* _BRIEF_
Could you reproduce all the entries under this sentence exactly, leaving the images aside?

---- INPUT RECORDS

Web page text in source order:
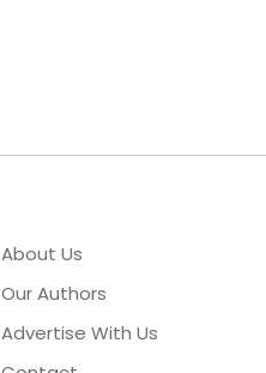
About Us
Our Authors
Advertise With Us
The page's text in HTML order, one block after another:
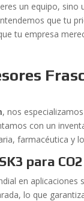
un equipo, sino
que tu
tu empresa
, nos
con un
farmacéutica y
para CO2
en
lo que
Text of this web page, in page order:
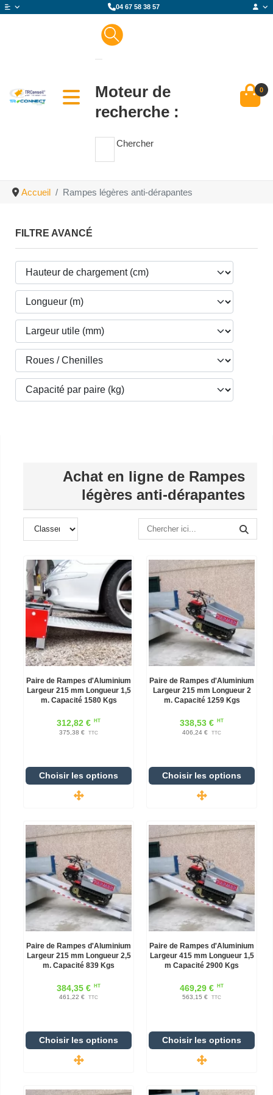
04 67 58 38 57
Moteur de
recherche :
Chercher
0
Accueil Rampes légères anti-dérapantes
FILTRE AVANCÉ
Achat en ligne de Rampes
légères anti-dérapantes
Paire de Rampes d'Aluminium
Largeur 215 mm Longueur 1,5
m. Capacité 1580 Kgs
312,82 € HT
375,38 € TTC
Choisir les options
Paire de Rampes d'Aluminium
Largeur 215 mm Longueur 2
m. Capacité 1259 Kgs
338,53 € HT
406,24 € TTC
Choisir les options
Paire de Rampes d'Aluminium
Largeur 215 mm Longueur 2,5
m. Capacité 839 Kgs
384,35 € HT
461,22 € TTC
Choisir les options
Paire de Rampes d'Aluminium
Largeur 415 mm Longueur 1,5
m Capacité 2900 Kgs
469,29 € HT
563,15 € TTC
Choisir les options
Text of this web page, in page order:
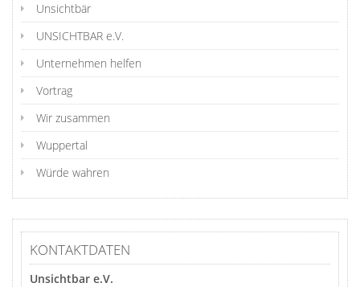
Unsichtbär
UNSICHTBAR e.V.
Unternehmen helfen
Vortrag
Wir zusammen
Wuppertal
Würde wahren
KONTAKTDATEN
Unsichtbar e.V.
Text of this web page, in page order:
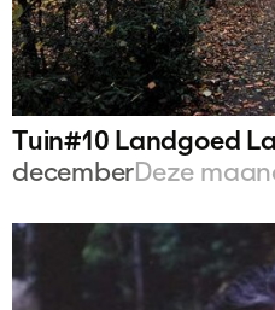
Tuin#10 Landgoed
decemberDeze
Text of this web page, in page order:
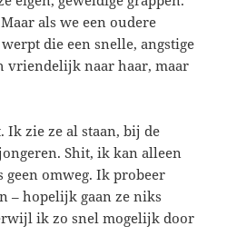
als we een oudere
die een snelle, angstige
vriendelijk naar haar, maar
Ik zie ze al staan, bij de
Shit, ik kan alleen
omweg. Ik probeer
– hopelijk gaan ze niks
ik zo snel mogelijk door
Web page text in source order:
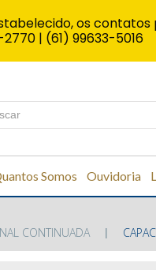
Somos Ouvidoria
CONTINUADA
os contatos
| (61) 99633-5016
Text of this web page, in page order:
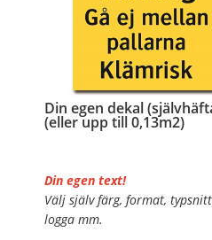
Din egen dekal
(eller upp till 0,13m2)
Din egen text!
Välj själv färg, format,
logga mm.
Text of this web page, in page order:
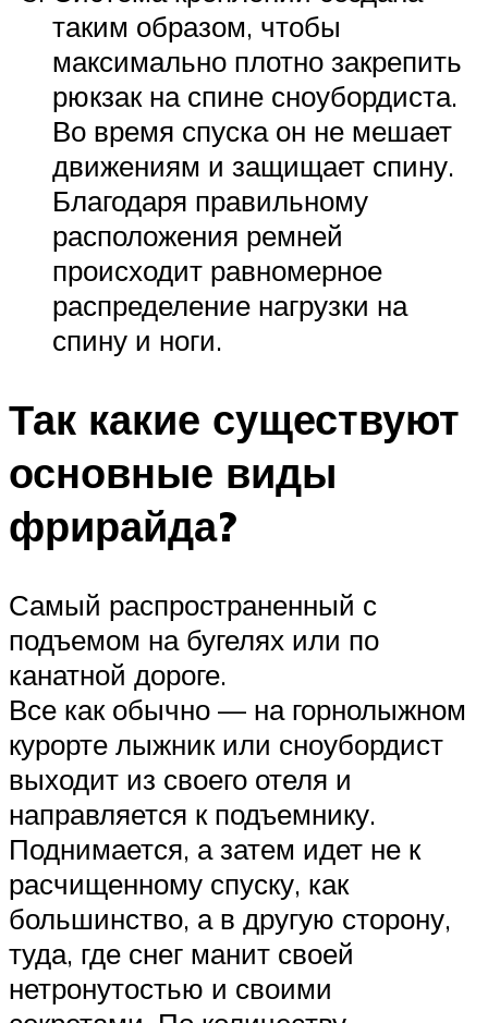
таким образом, чтобы
максимально плотно закрепить
рюкзак на спине сноубордиста.
Во время спуска он не мешает
движениям и защищает спину.
Благодаря правильному
расположения ремней
происходит равномерное
распределение нагрузки на
спину и ноги.
Так какие существуют
основные виды
фрирайда?
Самый распространенный с
подъемом на бугелях или по
канатной дороге.
Все как обычно — на горнолыжном
курорте лыжник или сноубордист
выходит из своего отеля и
направляется к подъемнику.
Поднимается, а затем идет не к
расчищенному спуску, как
большинство, а в другую сторону,
туда, где снег манит своей
нетронутостью и своими
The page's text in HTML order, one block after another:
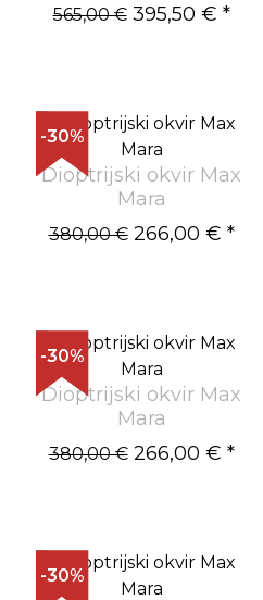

--------

* _FINISHED EXERCISE_
Web page text in source order:
About Us
Our Authors
Advertise With Us
The page's text in HTML order, one block after another:
un equipo, sino
que tu
tu empresa
, nos
con un
farmacéutica y
para CO2
en
lo que
Text of this web page, in page order:
04 67 58 38 57
Moteur de
recherche :
Chercher
0
Accueil Rampes légères anti-dérapantes
FILTRE AVANCÉ
Achat en ligne de Rampes
légères anti-dérapantes
Paire de Rampes d'Aluminium
Largeur 215 mm Longueur 1,5
m. Capacité 1580 Kgs
312,82 € HT
375,38 € TTC
Choisir les options
Paire de Rampes d'Aluminium
Largeur 215 mm Longueur 2
m. Capacité 1259 Kgs
338,53 € HT
406,24 € TTC
Choisir les options
Paire de Rampes d'Aluminium
Largeur 215 mm Longueur 2,5
m. Capacité 839 Kgs
384,35 € HT
461,22 € TTC
Choisir les options
Paire de Rampes d'Aluminium
Largeur 415 mm Longueur 1,5
m Capacité 2900 Kgs
469,29 € HT
563,15 € TTC
Choisir les options
Text of this web page, in page order:
Unsichtbär
UNSICHTBAR e.V.
Unternehmen helfen
Vortrag
Wir zusammen
Wuppertal
Würde wahren
KONTAKTDATEN
Unsichtbar e.V.
Text of this web page, in page order:
Tuin#10 Landgoed
decemberDeze
Text of this web page, in page order:
als we een oudere
die een snelle, angstige
vriendelijk naar haar, maar
Ik zie ze al staan, bij de
Shit, ik kan alleen
omweg. Ik probeer
– hopelijk gaan ze niks
ik zo snel mogelijk door
Web page text in source order:
Somos Ouvidoria
CONTINUADA
os contatos
| (61) 99633-5016
Text of this web page, in page order:
Din egen dekal
(eller upp till 0,13m2)
Din egen text!
Välj själv färg, format,
logga mm.
Text of this web page, in page order:
таким образом, чтобы
максимально плотно закрепить
рюкзак на спине сноубордиста.
Во время спуска он не мешает
движениям и защищает спину.
Благодаря правильному
расположения ремней
происходит равномерное
распределение нагрузки на
спину и ноги.
Так какие существуют
основные виды
фрирайда?
Самый распространенный с
подъемом на бугелях или по
канатной дороге.
Все как обычно — на горнолыжном
курорте лыжник или сноубордист
выходит из своего отеля и
направляется к подъемнику.
Поднимается, а затем идет не к
расчищенному спуску, как
большинство, а в другую сторону,
туда, где снег манит своей
нетронутостью и своими
The page's text in HTML order, one block after another:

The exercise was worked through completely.